On September BO, 1996, President Clinton signed the Illegal Immigration Reform and Immigrant Responsibility Act of 1996 (IIRIRA), Pub.L. 104-208, 110 Stat. 3009-546, into law. Section 309(c)(4)(E) of IIR-IRA provides for special transitional rules governing changes in judicial review and states, in part, that “there shall be no appeal of any discretionary decision under section 212(c), 212(h), 212(i), 244 [suspension of deportation] or 245 of the Immigration and Nationality Act----” This provision applies to all cases where the final order of exclusion or deportation is entered more than thirty days after the enactment of the Act (October 30, 1996), See IIRIRA § 309(c)(4). Because the BIA’s order was entered on July 3, 2002, § 309(c)(4)(E) applies to Piperkoski’s case. See Mayard v. INS, 129 F.3d 438, 439 (8th Cir.1997); Narayan v. INS, 105 F.3d 1335, 1335 (9th Cir.1997).

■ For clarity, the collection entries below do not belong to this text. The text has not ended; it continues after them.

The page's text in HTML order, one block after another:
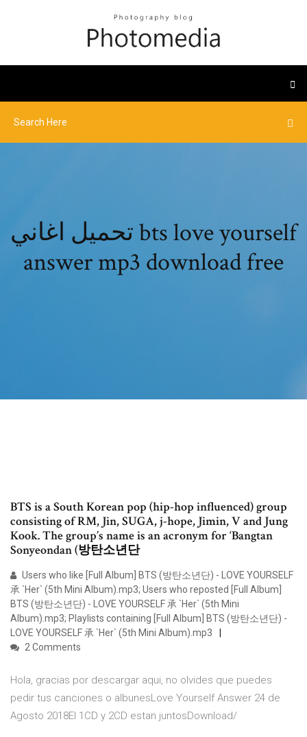
تحميل اغاني bts love yourself
answer mp3 download free
BTS is a South Korean pop (hip-hop influenced) group
consisting of RM, Jin, SUGA, j-hope, Jimin, V and Jung
Kook. The group’s name is an acronym for ‘Bangtan
Sonyeondan (방탄소년단
Users who like [Full Album] BTS (방탄소년단) - LOVE YOURSELF
承 `Her` (5th Mini Album).mp3; Users who reposted [Full Album]
BTS (방탄소년단) - LOVE YOURSELF 承 `Her` (5th Mini
Album).mp3; Playlists containing [Full Album] BTS (방탄소년단) -
LOVE YOURSELF 承 `Her` (5th Mini Album).mp3
2 Comments
Hola, gracias por descargar aqui, no olvides que puedes
pedir tus canciones o albunesLove Yourself Answer 24 de
Agosto 2018El 1CD y 2CD estan juntosDownload/

Section 309(c)(4)(E) specifically precludes review of discretionary decisions by the BIA. See Mendes v. INS, 197 F.3d 6, 8-9 (1st Cir.1999); Antonio-Cruz v. INS, 147 F.3d 1129, 1130-31 (9th Cir.1998); Kalaw v. INS, 133 F.3d 1147, 1151-52 (9th Cir.1997). Regarding the application for the suspension of deportation, the question of whether deportation will result in “extreme hardship” to an alien is “a discretionary decision barred from judicial review by § 309(c)(4)(E).” Bernal-Vallejo v. INS, 195 F.3d 56, 63 (1st Cir.1999).

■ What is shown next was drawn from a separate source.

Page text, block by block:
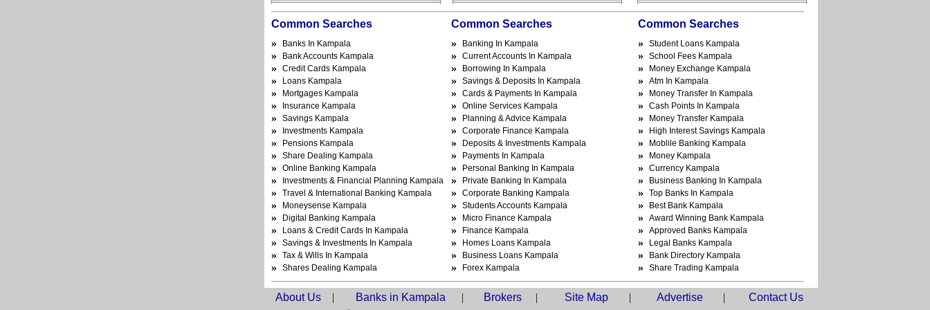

In this case, the IJ denied Piperkoski’s application for suspension of deportation based on his discretionary determination that Piperkoski failed to establish that deportation would result in extreme hardship to himself or to a qualifying relative. Thus, § 309(c)(4)(E) bars judicial review of the merits of the IJ’s order. See Najjar v. Ashcroft, 257 F.3d 1262, 1298 (11th Cir. 2001); Escalera v. INS, 222 F.3d 753, 755-56 (10th Cir.2000), Bernal-Vallejo, 195 F.3d at 63; Moosa v. INS, 171 F.3d 994, 1012-13 (5th Cir.1999).

Thus, the petition for judicial review is denied.